* _Task requirements_
Everything in the listing below from the line containing "düzenli otomatik veri [11, 118, 187, 142]" through the line containing "Bu durumda, bir" must be repeated exactly; the remaining lines are not wanted.

###

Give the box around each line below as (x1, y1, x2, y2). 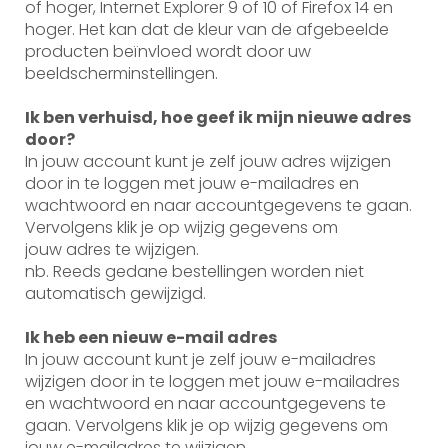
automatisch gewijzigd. (25, 281, 210, 305)
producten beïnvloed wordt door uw (25, 39, 311, 63)
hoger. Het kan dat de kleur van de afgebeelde (25, 17, 389, 41)
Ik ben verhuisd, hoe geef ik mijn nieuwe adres (25, 105, 411, 129)
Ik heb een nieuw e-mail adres (25, 325, 277, 349)
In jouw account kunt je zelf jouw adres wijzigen (25, 149, 391, 173)
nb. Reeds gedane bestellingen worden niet (25, 259, 364, 283)
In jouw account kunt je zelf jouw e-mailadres (25, 347, 376, 371)
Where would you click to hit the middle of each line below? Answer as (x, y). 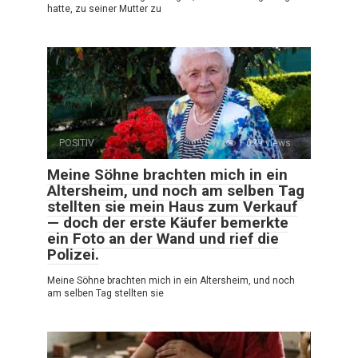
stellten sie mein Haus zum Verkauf (172, 206)
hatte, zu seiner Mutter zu (104, 8)
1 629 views (263, 143)
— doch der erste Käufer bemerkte (168, 222)
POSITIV (77, 143)
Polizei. (73, 254)
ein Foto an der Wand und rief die (163, 238)
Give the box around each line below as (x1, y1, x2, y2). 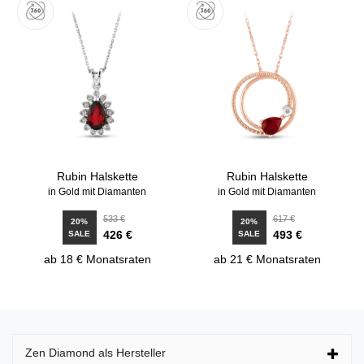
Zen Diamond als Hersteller (25, 345, 166, 359)
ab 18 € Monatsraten (43, 252, 151, 266)
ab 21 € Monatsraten (213, 252, 321, 266)
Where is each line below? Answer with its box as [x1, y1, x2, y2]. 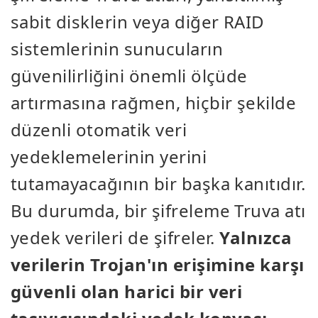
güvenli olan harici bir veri [11, 280, 243, 304]
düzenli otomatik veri [11, 118, 187, 142]
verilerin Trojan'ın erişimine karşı [11, 253, 305, 277]
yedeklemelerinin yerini [11, 145, 207, 169]
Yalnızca [219, 226, 292, 250]
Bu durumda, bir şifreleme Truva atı [11, 199, 306, 223]
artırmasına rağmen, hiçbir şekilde [11, 91, 297, 115]
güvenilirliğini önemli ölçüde [11, 64, 248, 88]
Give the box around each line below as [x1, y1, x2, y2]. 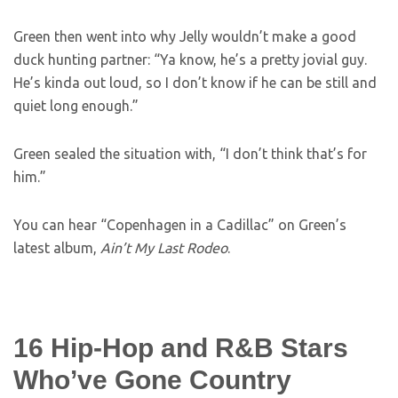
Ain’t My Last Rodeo [100, 240, 227, 256]
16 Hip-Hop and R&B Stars [13, 333, 348, 362]
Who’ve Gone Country [13, 365, 291, 394]
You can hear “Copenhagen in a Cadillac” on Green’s [13, 217, 346, 233]
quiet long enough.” [13, 98, 139, 114]
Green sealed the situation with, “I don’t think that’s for [13, 146, 367, 162]
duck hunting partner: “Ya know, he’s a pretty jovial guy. [13, 52, 367, 68]
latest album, [13, 240, 100, 256]
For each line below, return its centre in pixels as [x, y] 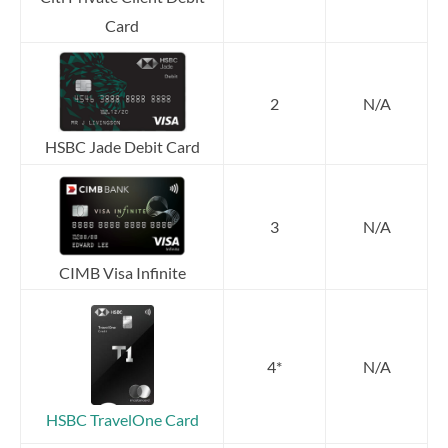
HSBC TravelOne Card [122, 419]
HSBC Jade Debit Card [122, 147]
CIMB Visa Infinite [122, 273]
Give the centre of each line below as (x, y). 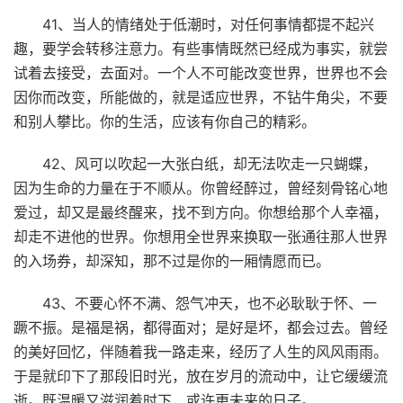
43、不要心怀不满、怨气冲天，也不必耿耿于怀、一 (210, 303)
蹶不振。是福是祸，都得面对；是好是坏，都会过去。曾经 (201, 327)
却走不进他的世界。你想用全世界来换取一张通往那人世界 (201, 236)
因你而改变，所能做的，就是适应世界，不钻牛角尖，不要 (201, 97)
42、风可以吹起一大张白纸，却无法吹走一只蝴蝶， (210, 163)
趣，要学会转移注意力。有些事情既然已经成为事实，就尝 (201, 48)
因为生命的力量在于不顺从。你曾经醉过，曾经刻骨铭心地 (201, 188)
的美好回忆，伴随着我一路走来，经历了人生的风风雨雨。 (201, 351)

###

* _Answer box_
düzenli otomatik veri [11, 118, 187, 142]
verilerin Trojan'ın erişimine karşı [11, 253, 305, 277]
yedeklemelerinin yerini [11, 145, 207, 169]
Yalnızca [219, 226, 292, 250]
Bu durumda, bir şifreleme Truva atı [11, 199, 306, 223]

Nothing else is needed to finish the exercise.